Sean Fernandez memang mencintainya tapi tidak dengan keluarganya. Berbeda kasta dan hidup sebatang kara menjadi alasan utama keluarga Sean begitu membencinya.
Rahayu tak bisa menyangkal. Ruby yang datang dengan keadaan menyedihkan pada malam itu, rasanya ia pun sudah bisa menangkap adanya ketidak beresan. Ruby yang masih dalam kondisi terburuk, belum siap untuk menceritakan peristiwa yang sebenarnya terjadi. Akan tetapi pada pagi hari Ibu dari Sean sudah datang ke panti asuhan dan bermaksud untuk mengembalikan Ruby ketempatnya semula sebelum dipersunting Sean. Bukan hanya itu, perempuan berpenampilan glamour itu membawa beberapa lembar foto sebagai bukti bahwasannya Ruby sudah berselingkuh dan ditangkap basah oleh Sean, suaminya sebelum akhirnya diusir.
"Baiklah, Nak jika itu sudah menjadi keputusanmu. Ibu tidak bisa melarangmu sebab bagaimana pun kau sendirilah yang akan menjalani. Ibu hanya meminta padamu agar tetap menjaga janin dalam kandunganmu hingga lahir. Merawat dan membesarkannya begitu anak itu lahir hingga ia tak kekuraga kasih sayang sedikit pun meski dibesarkan tanpa sosok Ayah."
Ruby mengangguk seraya mengusap pipinya yang basah.
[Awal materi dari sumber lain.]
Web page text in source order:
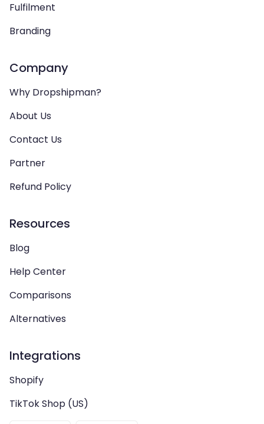
Fulfilment
Branding
Company
Why Dropshipman?
About Us
Contact Us
Partner
Refund Policy
Resources
Blog
Help Center
Comparisons
Alternatives
Integrations
Shopify
TikTok Shop (US)
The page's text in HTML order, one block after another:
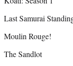
Last Samurai
Moulin Rouge!
The Sandlot
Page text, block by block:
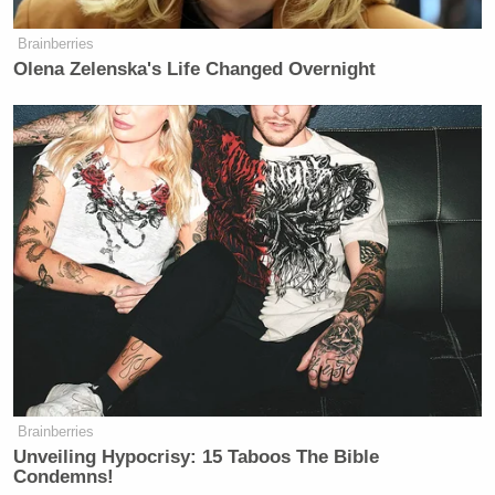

Setegar apa pun dirinya, namun jika sudah menyebut tentang janin dalam kandungan, membuat pertahanannya runtuh seketika. Janin yang menjadi hasil buah cintanya bersama Sean.
💗💗💗💗💗
Selama proses persidangan berlangsung, Ruby tak sekalipun menampakkan diri. Ia pun juga tak menunjuk seorang kuasa hukum untuk mendampingi. Ruby pasrah dan mengikuti alur yang ada. Terlebih Ibu Sean secara diam-diam sudah mengancamnya untuk tidak perlu datang untuk mempercepat proses persidangan.
Ruby memilih duduk menyendiri, sejenak menjauh dari kerumunan anak panti yang setiap hari berusaha menghiburnya.
Tubuh Ruby pun kian kurus meski mengandung. Disebuah kursi kayu Ruby terduduk seraya mengusap bagian perutnya yang masih rata.
Helaan nafas terdengar. Tatapan gadis itu tertuju pada pot yang ditanami bermacam bunga. Ia sendirilah yang sempat menanamnya sekitar dua tahun lalu sebelum menikah dengan Sean.
"Tak menyangka jika aku akan kembali ke sebuah rumah yang menjadi tempat tinggalku sejak dulu," gumam Ruby seraya mengenang masa tumbuh kembangnya dulu dilingkungan panti.
Bahkan saat pertemuannya dengan Sean untuk pertama kali, Ruby pun masih jelas mengingatnya.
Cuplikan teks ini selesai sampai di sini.